> [The data]:
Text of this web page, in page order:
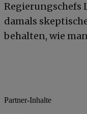
Regierungschefs
damals
behalten, wie
Partner-Inhalte
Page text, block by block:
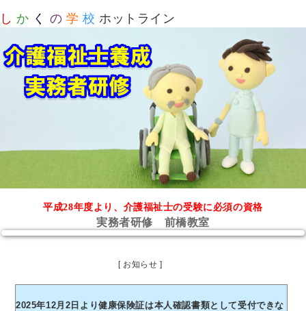
し か く の 学 校 ホットライン
平成28年度より、介護福祉士の受験に必須の資格
実務者研修 前橋教室
[ お知らせ ]
2025年12月2日より健康保険証は本人確認書類として受付できな
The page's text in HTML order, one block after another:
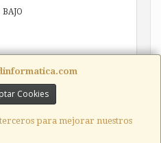
Cookies
para mejorar nuestros
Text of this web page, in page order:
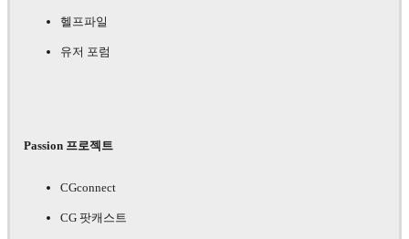
헬프파일
유저 포럼
Passion 프로젝트
CGconnect
CG 팟캐스트

> [Assignment]:
Would you mind transcribing the material exactly, without the pictures?

> [Exercise answer]:
Text of this web page, in page order:
Regierungschefs
damals
behalten, wie
Partner-Inhalte
Page text, block by block:
し か く の 学 校 ホットライン
平成28年度より、介護福祉士の受験に必須の資格
実務者研修 前橋教室
[ お知らせ ]
2025年12月2日より健康保険証は本人確認書類として受付できな
The page's text in HTML order, one block after another:
Cookies
para mejorar nuestros
Text of this web page, in page order:
헬프파일
유저 포럼
Passion 프로젝트
CGconnect
CG 팟캐스트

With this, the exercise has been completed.